The challenges of appraising a medical practice in a divorce

When a solo physician in New York is going through a divorce, one of the most important elements may be appraising the worth of the medical practice. This can be a complex process.

Figuring out the value

Among the relevant factors are whether the practice was established before or after the marriage, the type of entity it is and how it was funded. Whether or not there was a buy/sell agreement and information about any stock associated with the practice are also relevant questions.

Both spouses usually have separate appraisers, and the process involves assessing the value of everything from the office equipment to the general goodwill toward the practice.

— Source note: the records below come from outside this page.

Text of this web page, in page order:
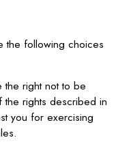
the following choices
the right not to be
the rights described in
you for exercising
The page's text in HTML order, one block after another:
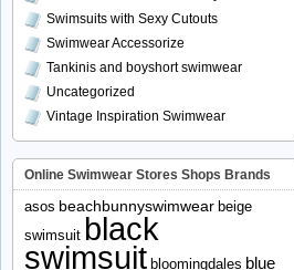
Swimsuits with Sexy Cutouts
Swimwear Accessorize
Tankinis and boyshort swimwear
Uncategorized
Vintage Inspiration Swimwear
Online Swimwear Stores Shops Brands
asos beachbunnyswimwear beige
swimsuit black
swimsuit bloomingdales blue
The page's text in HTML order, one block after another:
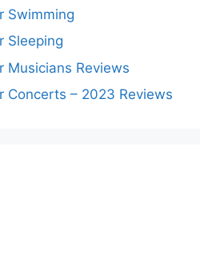
Swimming
Sleeping
Musicians Reviews
Concerts – 2023 Reviews
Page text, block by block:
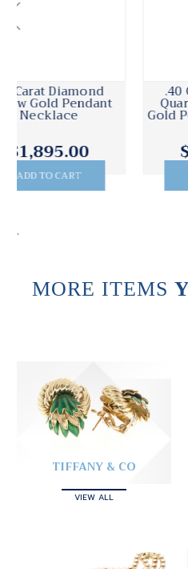
.40 Carat Diamond
Quartz Onyx Yellow
Gold Pendant Necklace
$3,095.00
ADD TO CART
.
MORE ITEMS
TIFFANY & CO
VIEW ALL
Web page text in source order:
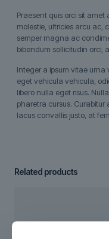
Praesent quis orci sit amet
molestie, ultricies arcu ac,
semper magna ac
bibendum sollicitudin orci,
Integer a ipsum vitae urna
eget vehicula vehicula,
libero nulla eget risus.
pharetra cursus. Curabitur
lacus convallis justo, at
Related products
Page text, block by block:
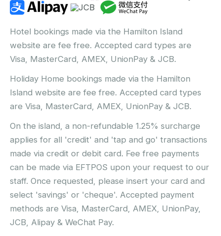
Hotel bookings made via the Hamilton Island
website are fee free. Accepted card types are
Visa, MasterCard, AMEX, UnionPay & JCB.
Holiday Home bookings made via the Hamilton
Island website are fee free. Accepted card types
are Visa, MasterCard, AMEX, UnionPay & JCB.
On the island, a non-refundable 1.25% surcharge
applies for all 'credit' and 'tap and go' transactions
made via credit or debit card. Fee free payments
can be made via EFTPOS upon your request to our
staff. Once requested, please insert your card and
select 'savings' or 'cheque'. Accepted payment
methods are Visa, MasterCard, AMEX, UnionPay,
JCB, Alipay & WeChat Pay.
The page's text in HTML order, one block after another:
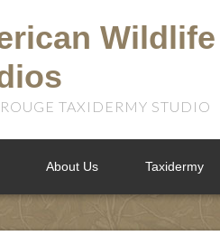
Wildlife
TAXIDERMY STUDIO
About Us Taxidermy
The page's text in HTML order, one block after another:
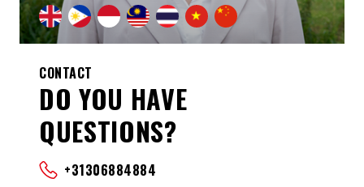
CONTACT
DO YOU HAVE
QUESTIONS?
+31306884884
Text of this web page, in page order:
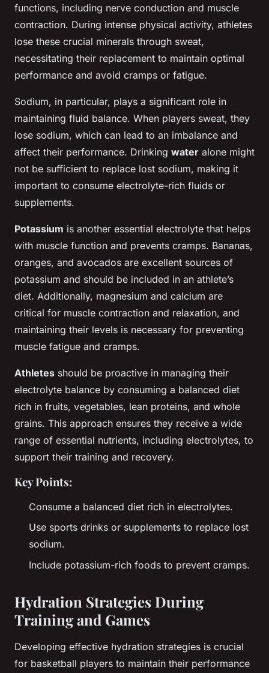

The appraisal process can potentially become contentious, with forensic accountants on both sides challenging the other.

What the spouse is owed

It may be illegal for a person who is not a physician to own a medical practice. This means that a non-physician spouse cannot be given a portion of the practice as part of the divorce settlement, and a different financial arrangement will be necessary. This can either be negotiated by the individuals or a judge will decide what the settlement will be. An additional complication is that some physicians have an agreement that stock is forfeited if a member is going through a divorce, although it might be possible to repurchase it afterwards.

Some of the same issues may arise with other types of businesses. Although there might not be laws against the spouse becoming a part-owner, the partners may have an agreement in place that prevents this. Additional complications may arise if the owner lacks the liquidity to pay the other spouse. If both spouses own the business, they might agree to sell the company, although in some cases they may both continue running it.